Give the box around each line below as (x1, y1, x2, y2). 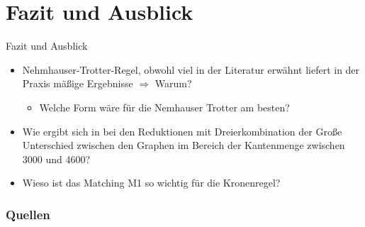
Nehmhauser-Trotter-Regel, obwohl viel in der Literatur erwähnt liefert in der (22, 62, 360, 77)
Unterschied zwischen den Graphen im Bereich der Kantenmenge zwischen (22, 138, 345, 153)
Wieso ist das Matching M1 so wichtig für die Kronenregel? (22, 175, 281, 190)
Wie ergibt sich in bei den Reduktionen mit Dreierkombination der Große (22, 123, 342, 138)
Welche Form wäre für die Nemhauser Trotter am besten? (39, 99, 290, 114)
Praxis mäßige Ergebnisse (22, 76, 133, 91)
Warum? (155, 76, 192, 91)
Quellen (6, 205, 50, 223)
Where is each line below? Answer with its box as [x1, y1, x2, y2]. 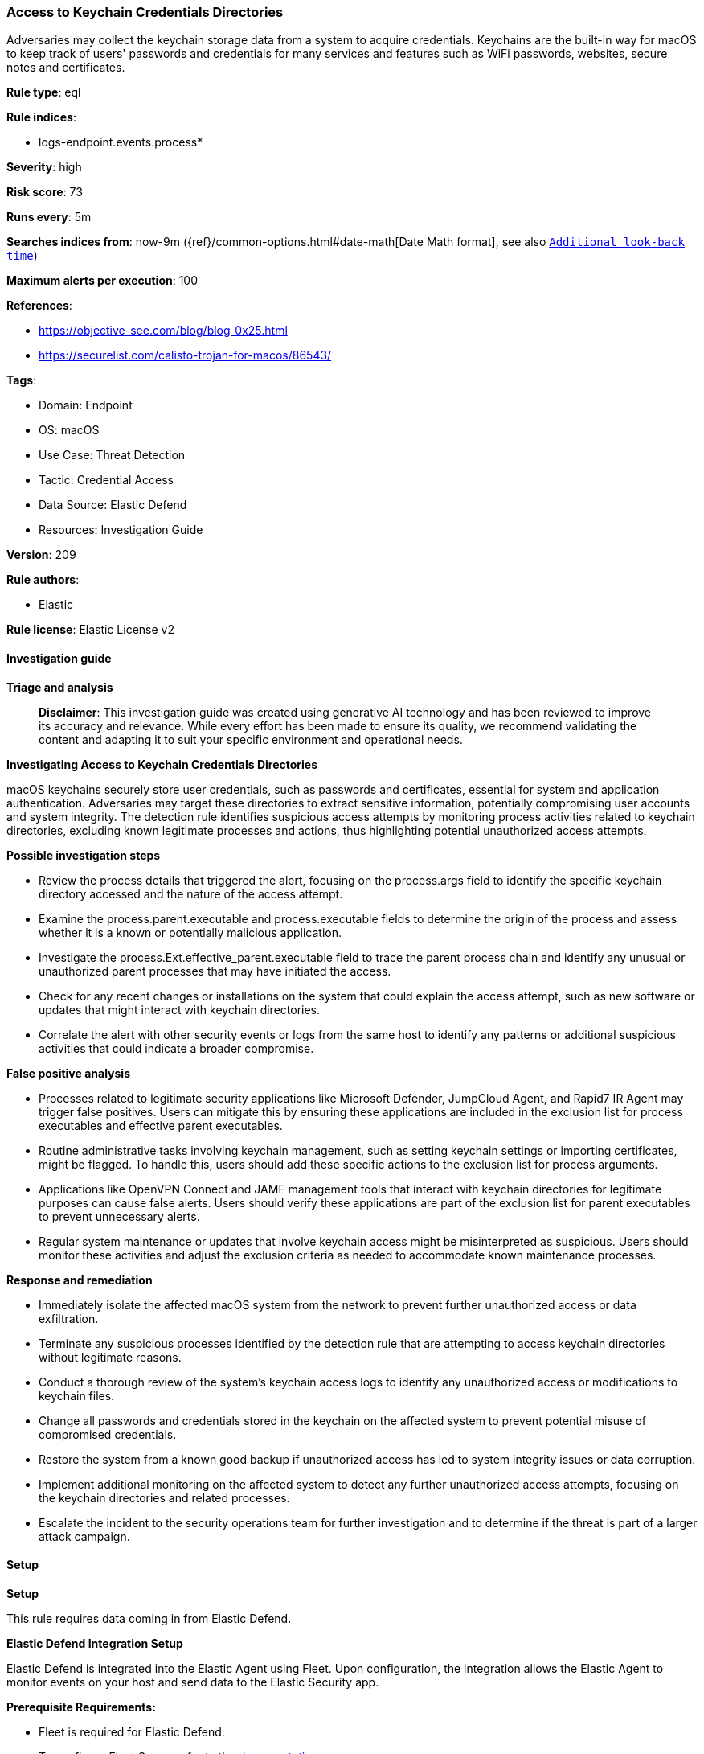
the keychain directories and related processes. [39, 1490, 290, 1505]
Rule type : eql [6, 85, 81, 100]
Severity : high [6, 160, 82, 175]
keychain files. [39, 1388, 115, 1403]
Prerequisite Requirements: [6, 1699, 156, 1714]
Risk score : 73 [6, 185, 83, 199]
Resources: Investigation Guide [39, 523, 203, 537]
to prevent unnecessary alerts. [39, 1209, 200, 1223]
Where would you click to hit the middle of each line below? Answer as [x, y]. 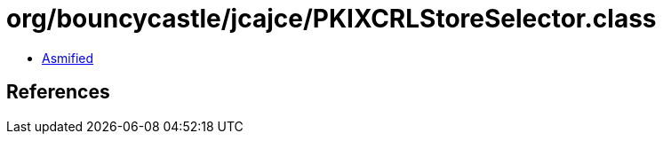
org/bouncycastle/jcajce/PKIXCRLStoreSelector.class [331, 19]
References [58, 92]
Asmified [68, 58]
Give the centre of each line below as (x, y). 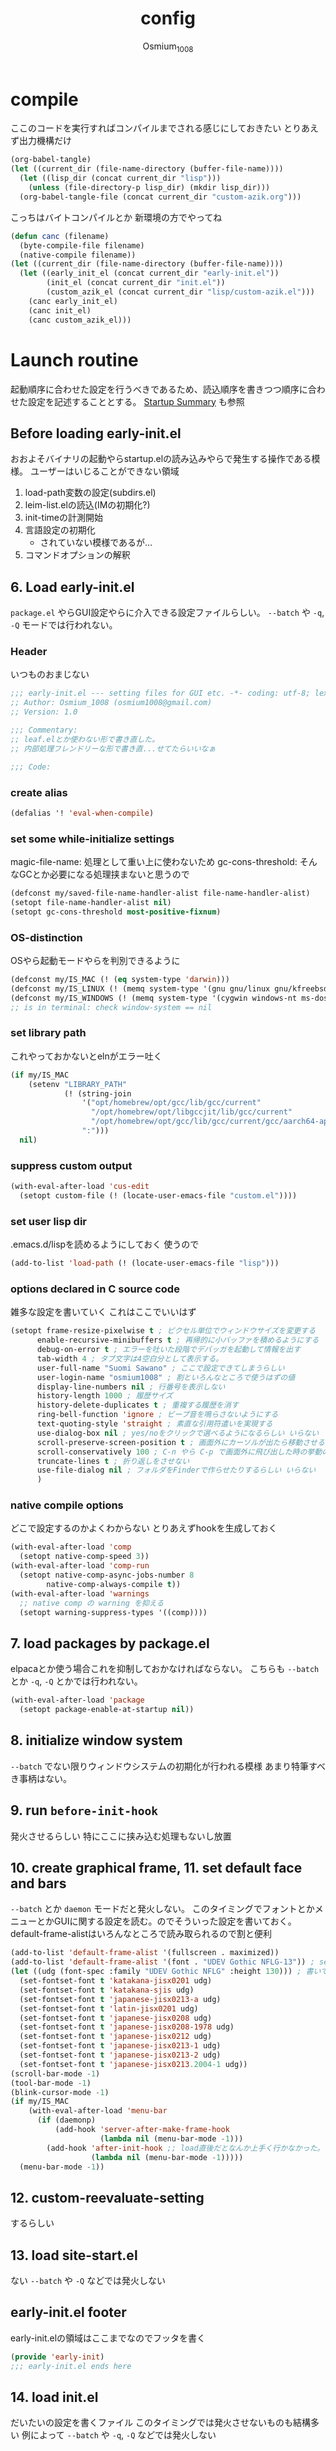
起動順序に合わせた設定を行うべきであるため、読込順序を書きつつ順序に (159, 389)
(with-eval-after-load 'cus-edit (80, 1187)
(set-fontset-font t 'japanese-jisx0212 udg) (116, 2037)
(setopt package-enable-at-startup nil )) (107, 1710)
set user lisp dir (49, 1221)
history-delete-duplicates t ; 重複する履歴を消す (137, 1405)
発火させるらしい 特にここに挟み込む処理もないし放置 (121, 1836)
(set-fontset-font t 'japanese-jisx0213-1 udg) (120, 2046)
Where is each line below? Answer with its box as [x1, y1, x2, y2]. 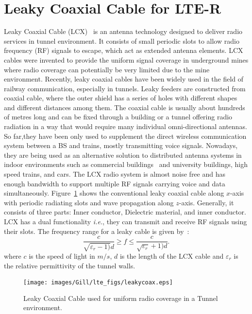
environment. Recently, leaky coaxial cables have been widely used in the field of [4, 74, 244, 84]
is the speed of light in [29, 251, 95, 261]
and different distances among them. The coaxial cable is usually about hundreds [4, 102, 245, 112]
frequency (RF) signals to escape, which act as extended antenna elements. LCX [4, 45, 243, 55]
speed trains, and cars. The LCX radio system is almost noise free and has [4, 169, 225, 179]
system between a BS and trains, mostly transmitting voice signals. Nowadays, [4, 140, 238, 150]
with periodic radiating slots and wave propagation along [4, 197, 174, 207]
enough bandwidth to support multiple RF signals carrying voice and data [4, 178, 225, 188]

WORK INSTRUCTION: A word-for-word copy is needed of the lines from the line with "(with-eval-after-load 'cus-edit (80, 1187)" through the last line of the entries above, with both ends kept and the pictures dropped.

SOLUTION TO THE EXERCISE:
(with-eval-after-load 'cus-edit (80, 1187)
(set-fontset-font t 'japanese-jisx0212 udg) (116, 2037)
(setopt package-enable-at-startup nil )) (107, 1710)
set user lisp dir (49, 1221)
history-delete-duplicates t ; 重複する履歴を消す (137, 1405)
発火させるらしい 特にここに挟み込む処理もないし放置 (121, 1836)
(set-fontset-font t 'japanese-jisx0213-1 udg) (120, 2046)
Where is each line below? Answer with its box as [x1, y1, x2, y2]. 
environment. Recently, leaky coaxial cables have been widely used in the field of [4, 74, 244, 84]
is the speed of light in [29, 251, 95, 261]
and different distances among them. The coaxial cable is usually about hundreds [4, 102, 245, 112]
frequency (RF) signals to escape, which act as extended antenna elements. LCX [4, 45, 243, 55]
speed trains, and cars. The LCX radio system is almost noise free and has [4, 169, 225, 179]
system between a BS and trains, mostly transmitting voice signals. Nowadays, [4, 140, 238, 150]
with periodic radiating slots and wave propagation along [4, 197, 174, 207]
enough bandwidth to support multiple RF signals carrying voice and data [4, 178, 225, 188]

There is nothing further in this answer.